X_train, X_test, y_train, y_test = train_test_split(X, y, test_size=0.2, random_state=42)

In [None]:
from sklearn.tree import DecisionTreeClassifier

# Initialize the model
clf = DecisionTreeClassifier()

# Fit the model to the training data
clf.fit(X_train, y_train)

# Predict on the test data
predictions = clf.predict(X_test)

#### Random Forest: 
Random Forest is a popular machine learning algorithm that belongs to the supervised learning technique. It can be used for both Classification and Regression problems in ML. It is based on the concept of ensemble learning, which is a process of combining multiple algorithms to solve a particular problem.

In [None]:
from sklearn.ensemble import RandomForestClassifier

# Initialize the model
forest = RandomForestClassifier(n_estimators=100, random_state=42)

# Fit the model
forest.fit(X_train, y_train)

# Make predictions
forest_predictions = forest.predict(X_test)

#### Naive Bayes: 
Naive Bayes classifiers are a collection of classification algorithms based on Bayes’ Theorem. It is not a single algorithm but a family of algorithms where all of them share a common principle, i.e. every pair of features being classified is independent of each other.

In [None]:
from sklearn.naive_bayes import GaussianNB

# Initialize the model
nb = GaussianNB()

# Fit the model
nb.fit(X_train, y_train)

# Make predictions
nb_predictions = nb.predict(X_test)

##### K-Nearest Neighbors (KNN): 
K-Nearest Neighbors is one of the most basic yet essential classification algorithms in Machine Learning. It belongs to the supervised learning domain and finds intense application in pattern recognition, data mining and intrusion detection.

In [None]:
from sklearn.neighbors import KNeighborsClassifier

# Initialize the model
knn = KNeighborsClassifier(n_neighbors=5)

# Fit the model
knn.fit(X_train, y_train)

# Make predictions
knn_predictions = knn.predict(X_test)

##### Support Vector Machines (SVM): 
SVM is a supervised machine learning algorithm which can be used for both classification or regression challenges. However, it is mostly used in classification problems. In the SVM algorithm, we plot each data item as a point in n-dimensional space with the value of each feature being the value of a particular coordinate.

In [None]:
from sklearn import svm

# Initialize the model
svc = svm.SVC(kernel='linear')

# Fit the model
svc.fit(X_train, y_train)

# Make predictions
svc_predictions = svc.predict(X_test)

#### Ensemble methods
Ensemble methods are techniques that combine predictions from multiple machine learning algorithms to deliver more accurate predictions than a single model.
##### Bagging
Bagging, or Bootstrap Aggregating, involves taking multiple subsets of your original dataset, building a separate model for each subset, and then combining the output of all these models. For instance, the Random Forest algorithm is a type of bagging method.

In [None]:
from sklearn.ensemble import BaggingClassifier
from sklearn.neighbors import KNeighborsClassifier

bagging = BaggingClassifier(KNeighborsClassifier(), max_samples=0.5, max_features=0.5)
bagging.fit(X_train, y_train)
predictions = bagging.predict(X_test)

##### Boosting
Boosting works by training a model, identifying the mistakes it made, and then building a new model that focuses on the mistakes of the first model. This process is repeated, each time focusing on the mistakes of the last model, until a combined model with a low error rate is obtained. An example is the AdaBoost algorithm.

In [None]:
from sklearn.ensemble import AdaBoostClassifier

adaboost = AdaBoostClassifier(n_estimators=100)
adaboost.fit(X_train, y_train)
predictions = adaboost.predict(X_test)

##### Stacking
Stacking involves training multiple different models and then using another machine learning model to combine their outputs.

In [None]:
from sklearn.ensemble import StackingClassifier
from sklearn.svm import SVC

estimators = [('rf', RandomForestClassifier(n_estimators=10, random_state=42)),
              ('svr', SVC(random_state=42))]

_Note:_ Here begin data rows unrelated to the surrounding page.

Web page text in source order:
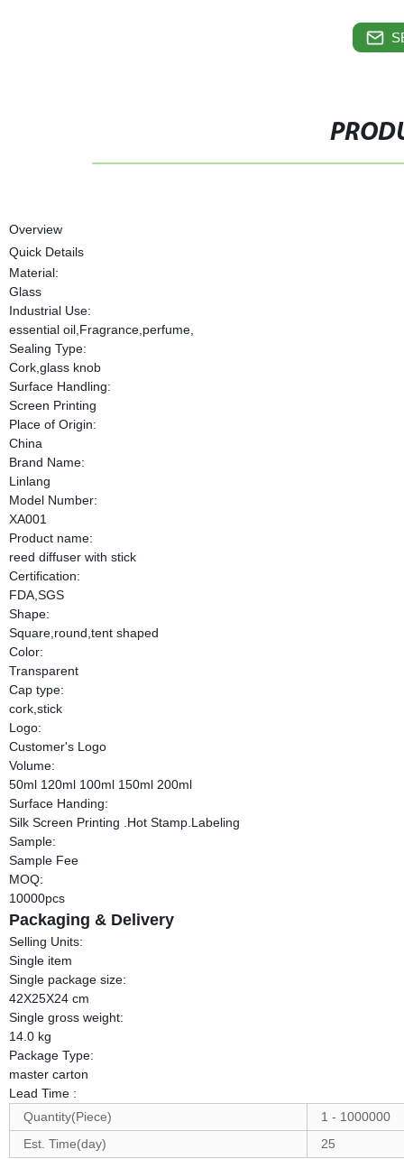
Overview
Quick Details
Material:
Glass
Industrial Use:
essential oil,Fragrance,perfume,
Sealing Type:
Cork,glass knob
Surface Handling:
Screen Printing
Place of Origin:
China
Brand Name:
Linlang
Model Number:
XA001
Product name:
reed diffuser with stick
Certification:
FDA,SGS
Shape:
Square,round,tent shaped
Color:
Transparent
Cap type:
cork,stick
Logo:
Customer's Logo
Volume:
50ml 120ml 100ml 150ml 200ml
Surface Handing:
Silk Screen Printing .Hot Stamp.Labeling
Sample:
Sample Fee
MOQ:
10000pcs
Packaging & Delivery
Selling Units:
Single item
Single package size:
42X25X24 cm
Single gross weight:
14.0 kg
Package Type:
master carton
Lead Time :
Quantity(Piece)
1 - 1000000
Est. Time(day)
25
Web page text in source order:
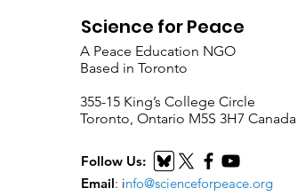
Science for Peace
A Peace Education NGO
Based in Toronto
​355-15 King’s College Circle
Toronto, Ontario M5S 3H7 Canada
Follow Us:
Email: info@scienceforpeace.org
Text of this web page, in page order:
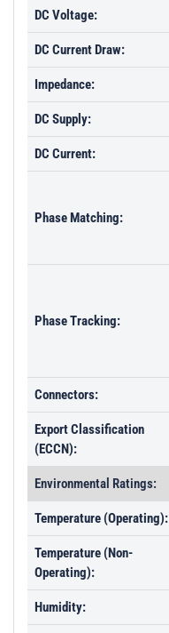
DC Voltage:
DC Current Draw:
Impedance:
DC Supply:
DC Current:
Phase Matching:
Phase Tracking:
Connectors:
Export Classification
(ECCN):
Environmental Ratings:
Temperature (Operating):
Temperature (Non-
Operating):
Humidity:
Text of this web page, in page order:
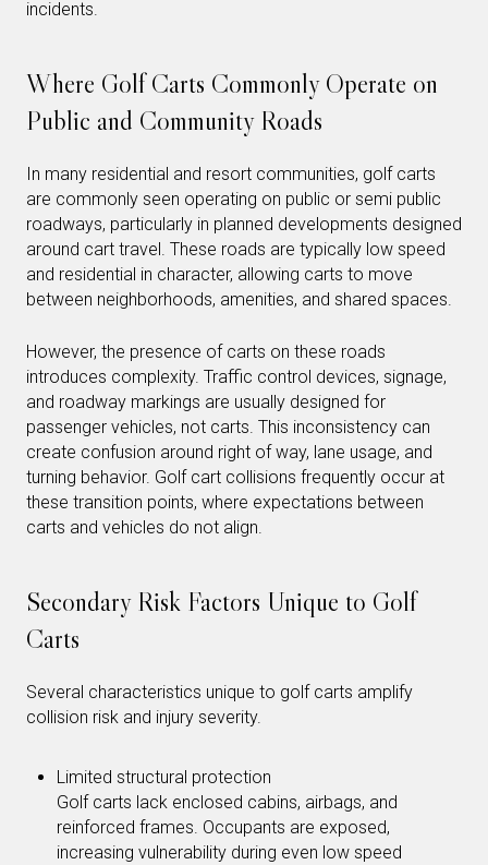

stacking = StackingClassifier(estimators=estimators, final_estimator=LogisticRegression())
stacking.fit(X_train, y_train)
predictions = stacking.predict(X_test)

#### Overfitting and Underfitting:

Overfitting and underfitting refer to the phenomena when a machine learning model performs well on the training data but poorly on the test data (overfitting), or when it performs poorly on both the training data and the test data (underfitting).

* Overfitting occurs when the model learns the detail and noise in the training data to the extent that it negatively impacts the performance of the model on new data. It means the model has learned the data "too well".
* Underfitting occurs when a machine learning model cannot capture the underlying pattern of the data. These models usually have poor predictive performance.

In essence, underfitting is a model with high bias (it makes strong assumptions and oversimplifies the problem), and overfitting is a model with high variance (it models the random noise in the training data, not the intended outputs).

Let's demonstrate underfitting and overfitting using the decision tree algorithm. We will use the depth of the tree as our tuning parameter.

In [None]:
import numpy as np
import matplotlib.pyplot as plt
from sklearn.datasets import make_moons
from sklearn.metrics import accuracy_score
from sklearn.tree import DecisionTreeClassifier
from sklearn.model_selection import train_test_split

# Create a moon-shaped, noisy dataset
X, y = make_moons(n_samples=300, noise=0.25, random_state=42)

# Split the dataset
X_train, X_test, y_train, y_test = train_test_split(X, y, test_size=0.2, random_state=42)

# Let's set the tree depth to 1 (A stump)
stump = DecisionTreeClassifier(max_depth=1, random_state=42)
stump.fit(X_train, y_train)

# Now let's set the tree depth to 6
tree = DecisionTreeClassifier(max_depth=6, random_state=42)
tree.fit(X_train, y_train)

# And finally, let's not limit the tree depth
deep_tree = DecisionTreeClassifier(max_depth=None, random_state=42)
deep_tree.fit(X_train, y_train)

# Now let's test the accuracy of each model on the training data and test data
models = [stump, tree, deep_tree]
for model in models:
    y_train_pred = model.predict(X_train)
    y_test_pred = model.predict(X_test)
    print(f'Model with max_depth={model.max_depth}:')
    print(f'Training accuracy: {accuracy_score(y_train, y_train_pred)}')
    print(f'Test accuracy: {accuracy_score(y_test, y_test_pred)}\n')

In the output, you might observe that the model with a depth of 1 (the stump) performs poorly on both the training and test sets. This is a classic case of underfitting.

On the other hand, the model with no limit on the tree depth might perform very well on the training set but poorly on the test set. This is a classic case of overfitting.

The model with a depth of 6 might give the best results, as it might strike a balance and perform well on both the training set and the test set.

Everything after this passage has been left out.